Oh my God. “Dave,” I said weakly. I was trying to picture how my industrial-strength bicycle shorts would look, but before I could think, Dave’s fingers were underneath the hem, and my Spanx were on the ground, on top of my dress, and I was standing there, in (thank God) my good black lace bra and panties.

Dave took my hand, brought it to his lips, and kissed it. I could feel his tongue on my knuckles and my knees got weak.

“Follow me,” he said, and wheeled away into the pool house. The shower—really, it was more of a wet room, all in azure-and-turquoise tile—was large enough to accommodate a basketball team. There was a built-in bench, that oversize showerhead, nozzles
everywhere. Dave turned on the water, adjusting the dials. The room began to fill with steam.

“Come here.” Dave’s voice was thick and husky, deeper than I’d heard it, and his eyes were intent on my body.

“What are you doing?”

“What I should have done the last time you were over here swimming. I’m not going to let you run away from me this time.” He reached for me and took both my hands. “I love you, Ruthie.”

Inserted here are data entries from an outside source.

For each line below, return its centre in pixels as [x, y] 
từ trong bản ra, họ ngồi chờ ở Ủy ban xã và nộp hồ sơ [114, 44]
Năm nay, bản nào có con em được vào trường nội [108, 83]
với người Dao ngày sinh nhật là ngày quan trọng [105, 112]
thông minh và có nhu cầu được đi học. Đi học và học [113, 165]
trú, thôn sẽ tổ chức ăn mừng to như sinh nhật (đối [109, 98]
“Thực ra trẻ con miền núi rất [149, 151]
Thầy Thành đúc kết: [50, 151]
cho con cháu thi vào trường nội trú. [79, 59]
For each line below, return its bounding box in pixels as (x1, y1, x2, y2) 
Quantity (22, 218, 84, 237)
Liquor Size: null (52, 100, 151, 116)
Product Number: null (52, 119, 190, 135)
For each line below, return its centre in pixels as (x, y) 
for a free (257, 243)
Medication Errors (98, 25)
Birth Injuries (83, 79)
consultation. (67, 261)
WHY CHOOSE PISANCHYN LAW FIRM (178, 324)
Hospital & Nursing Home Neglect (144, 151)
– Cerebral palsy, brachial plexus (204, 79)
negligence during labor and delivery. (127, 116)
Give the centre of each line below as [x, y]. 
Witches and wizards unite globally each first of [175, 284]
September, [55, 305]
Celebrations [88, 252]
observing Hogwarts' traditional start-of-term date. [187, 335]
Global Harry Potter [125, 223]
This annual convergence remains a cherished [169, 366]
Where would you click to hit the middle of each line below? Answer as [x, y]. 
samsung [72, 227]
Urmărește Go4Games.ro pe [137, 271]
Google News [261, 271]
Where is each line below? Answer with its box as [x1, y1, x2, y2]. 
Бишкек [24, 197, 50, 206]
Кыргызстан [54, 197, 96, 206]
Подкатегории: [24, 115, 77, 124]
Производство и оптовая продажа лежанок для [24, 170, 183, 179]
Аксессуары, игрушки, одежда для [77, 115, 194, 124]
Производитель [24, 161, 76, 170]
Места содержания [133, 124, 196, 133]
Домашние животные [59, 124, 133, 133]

I closed my eyes. I didn’t answer. I couldn’t speak. I thought about Rob. I thought about Gary. I thought about my grandmother, telling me not to be the same fool twice. Then Dave was sliding my panties down my legs, with his face so close I could feel his breath on my skin. I felt his hands on my thighs and his tongue, making its way down my belly, and I forgot everything, every man I’d ever known, every piece of advice I’d ever been given, as he slipped one finger inside of me.

“God, you’re so wet,” he whispered. He pulled out his finger—I mewled in protest—then he grabbed me around my waist and settled me on his lap. “Lean back,” he whispered. I did, letting my head rest against his shoulder as he pushed the cups of my bra down, lifting my breasts up and out, brushing them with his fingertips, then pinching the nipples, first the left one, then the right.

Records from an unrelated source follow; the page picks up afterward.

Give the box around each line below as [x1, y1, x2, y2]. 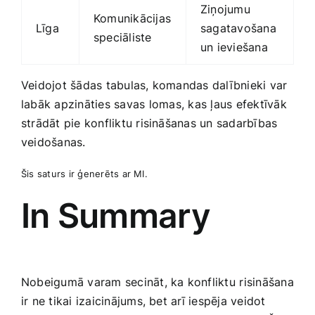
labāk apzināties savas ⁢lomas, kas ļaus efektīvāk [21, 97, 287, 112]
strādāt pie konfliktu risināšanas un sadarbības [21, 116, 278, 131]
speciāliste [94, 30, 152, 45]
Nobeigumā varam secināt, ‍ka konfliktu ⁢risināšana [21, 275, 294, 290]
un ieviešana [200, 40, 268, 55]
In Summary [21, 195, 210, 237]
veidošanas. [21, 135, 86, 150]
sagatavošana [200, 21, 276, 36]
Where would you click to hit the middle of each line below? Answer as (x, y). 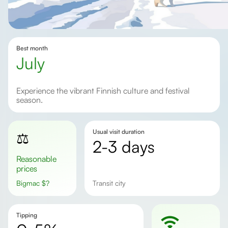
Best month (32, 48)
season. (30, 100)
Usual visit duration (118, 132)
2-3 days (128, 147)
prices (27, 168)
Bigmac (31, 183)
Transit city (111, 183)
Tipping (27, 215)
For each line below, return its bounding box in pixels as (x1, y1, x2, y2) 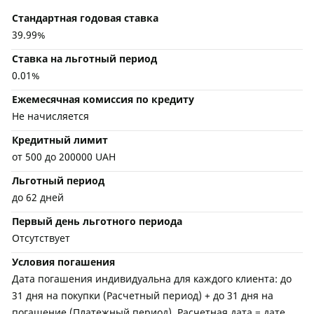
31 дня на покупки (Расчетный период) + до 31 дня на (12, 289, 273, 302)
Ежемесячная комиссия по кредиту (12, 93, 194, 106)
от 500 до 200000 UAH (12, 150, 116, 163)
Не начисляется (12, 109, 89, 123)
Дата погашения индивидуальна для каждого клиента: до (12, 272, 292, 285)
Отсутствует (12, 231, 70, 245)
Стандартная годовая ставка (12, 11, 158, 25)
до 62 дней (12, 191, 64, 204)
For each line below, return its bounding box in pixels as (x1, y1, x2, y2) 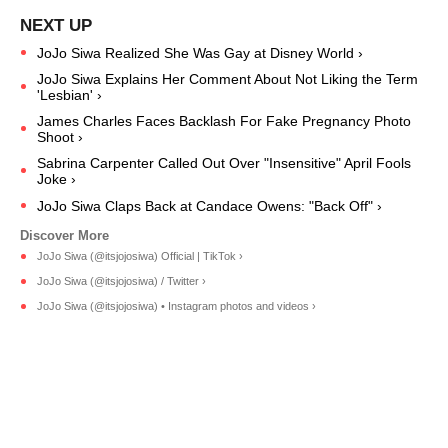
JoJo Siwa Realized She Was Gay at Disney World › (37, 44, 363, 61)
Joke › (37, 170, 76, 187)
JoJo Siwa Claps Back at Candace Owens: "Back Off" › (37, 197, 382, 214)
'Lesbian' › (37, 86, 102, 103)
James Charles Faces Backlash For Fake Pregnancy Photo (37, 112, 411, 129)
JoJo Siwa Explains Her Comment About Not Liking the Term (37, 70, 418, 87)
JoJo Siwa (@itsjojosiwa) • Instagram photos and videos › (37, 300, 316, 313)
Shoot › (37, 128, 83, 145)
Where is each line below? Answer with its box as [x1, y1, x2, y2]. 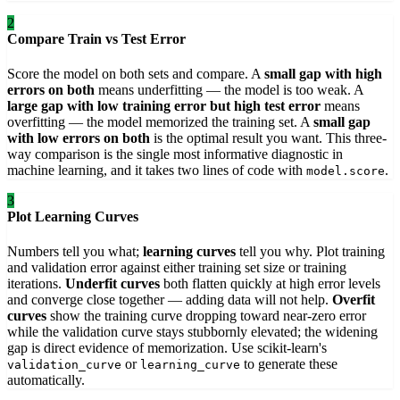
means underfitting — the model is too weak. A [95, 82, 363, 98]
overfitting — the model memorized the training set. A [7, 114, 313, 130]
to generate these [240, 356, 337, 372]
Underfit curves [65, 276, 160, 292]
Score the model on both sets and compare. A [7, 66, 264, 82]
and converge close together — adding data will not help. [7, 292, 332, 308]
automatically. [7, 372, 85, 388]
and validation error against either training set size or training [7, 260, 346, 276]
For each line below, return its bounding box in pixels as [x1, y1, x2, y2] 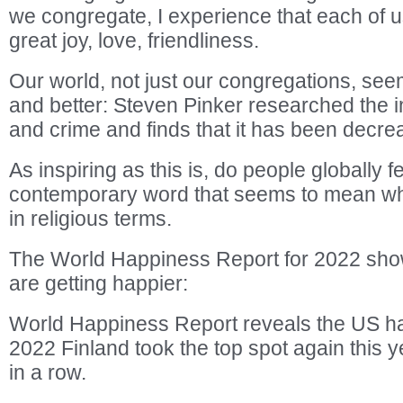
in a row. [9, 361, 86, 384]
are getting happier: [9, 272, 188, 295]
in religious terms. [9, 207, 172, 230]
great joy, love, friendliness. [9, 29, 259, 52]
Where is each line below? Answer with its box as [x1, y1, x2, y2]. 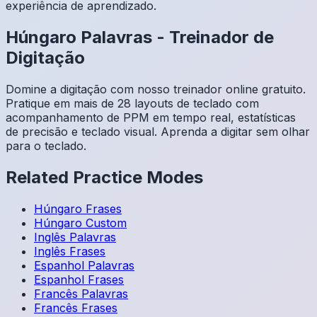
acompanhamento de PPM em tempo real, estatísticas [6, 110, 296, 125]
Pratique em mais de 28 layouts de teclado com [6, 96, 259, 110]
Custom [86, 215, 127, 230]
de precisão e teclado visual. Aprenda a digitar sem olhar [6, 124, 310, 139]
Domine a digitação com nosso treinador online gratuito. [6, 81, 306, 96]
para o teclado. [6, 138, 86, 153]
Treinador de [169, 26, 274, 47]
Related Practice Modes [6, 166, 203, 188]
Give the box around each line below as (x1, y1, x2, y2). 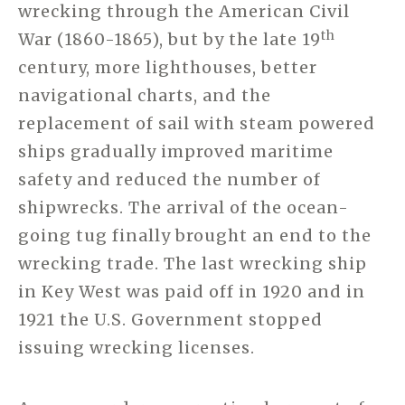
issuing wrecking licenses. (18, 337, 255, 359)
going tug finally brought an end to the (18, 225, 372, 247)
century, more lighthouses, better (18, 57, 317, 79)
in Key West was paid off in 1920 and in (18, 281, 365, 303)
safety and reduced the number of (18, 169, 321, 191)
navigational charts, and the (18, 85, 271, 107)
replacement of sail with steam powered (18, 113, 375, 135)
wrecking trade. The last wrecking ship (18, 253, 367, 275)
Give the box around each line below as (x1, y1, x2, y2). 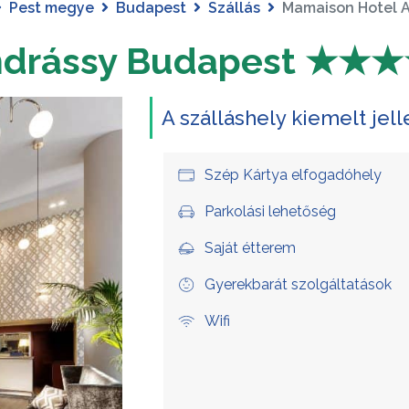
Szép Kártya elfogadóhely (204, 166, 382, 184)
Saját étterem (204, 239, 296, 257)
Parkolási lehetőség (204, 203, 336, 221)
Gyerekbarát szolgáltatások (204, 276, 392, 294)
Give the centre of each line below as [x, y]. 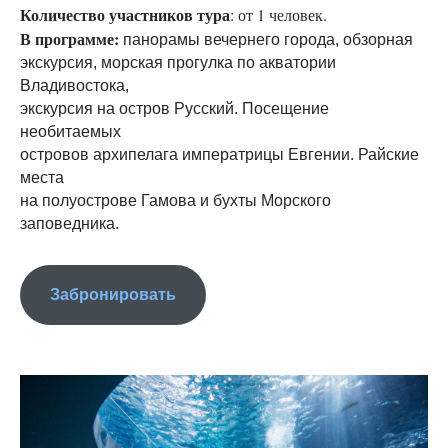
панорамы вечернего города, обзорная [268, 39]
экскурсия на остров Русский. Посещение [174, 108]
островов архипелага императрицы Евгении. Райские [219, 154]
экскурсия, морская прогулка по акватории [178, 62]
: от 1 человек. [278, 14]
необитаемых [70, 131]
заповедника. [69, 223]
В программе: [69, 38]
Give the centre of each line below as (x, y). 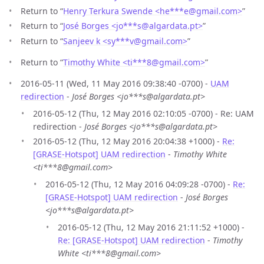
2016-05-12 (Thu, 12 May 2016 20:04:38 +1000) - (128, 141)
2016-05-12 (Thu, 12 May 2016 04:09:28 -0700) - (139, 184)
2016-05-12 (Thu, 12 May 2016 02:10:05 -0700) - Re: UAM (143, 113)
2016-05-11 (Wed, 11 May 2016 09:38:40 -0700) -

“Oh, God,” I groaned. I was squirming in his lap, wanting his fingers back inside of me, wanting to feel his skin against mine. He was kissing my ear, nibbling at the lobe, then moving his lips down the side of my neck, nipping me gently with his teeth, then kissing me.

“My Ruthie.”

My eyes filled with tears. That was all I wanted—to be his Ruthie, his girl. “Please,” I whispered. “Oh, please.”

“You want this?” His voice was soft. “You want me?”

“Please,” I said again, and started to cry.
I’m so ugly. I don’t
deserve you. You could never love me.
I tried to stand, seized, once again, by the impulse to run before I got hurt, but he held me in place in his lap. He was so strong . . . even broken, even crippled, so strong. He pulled me against his chest, all warm skin and hair and muscle. “Please don’t.”

“Don’t what?” he breathed in my ear, biting my lobe again.

“Please don’t break my heart,” I whispered.

“Never,” he said, trailing tiny kisses down my neck, over the scars on my shoulder, the puckered pink flesh that I always kept covered. “I’ll never break your heart. I want to take care of you, for as long as you’ll let me.”

“Okay,” I whispered, thinking,
This isn’t happening. This is some other girl’s fairy tale, someone else’s happy ending.

“Stand up.”

For a moment, I wasn’t sure my legs would work—they were so wobbly, and I was so wet. Dave gave me a gentle push, and I was on my feet.

He gripped my hips, then reached around, brushing my clitoris with the ball of his thumb. I groaned, pushing against him, thinking,
More, more, oh, God, more
.

“Get in the shower.” On shaky legs, I did as he commanded. “Stand against the glass. I want to look at you.” I pushed myself forward, arching my back, feeling the cool glass on my breasts, the warm water beating down on my skin, my hair, raining down my back. On the other side of the glass, I could see him taking me in, all of me—my breasts, my thighs, my skin, my scars—and I saw nothing on his face except love, adoration, excitement. It was the way Maurice looked at my grandmother, the way my father looked at my mother in the wedding picture that I kept and carried and put on the set, the way Big Dave, for all his teasing, looked at Molly, his wife, and Paul and Claire, my married writing team, looked at each other when they thought no one was looking at them.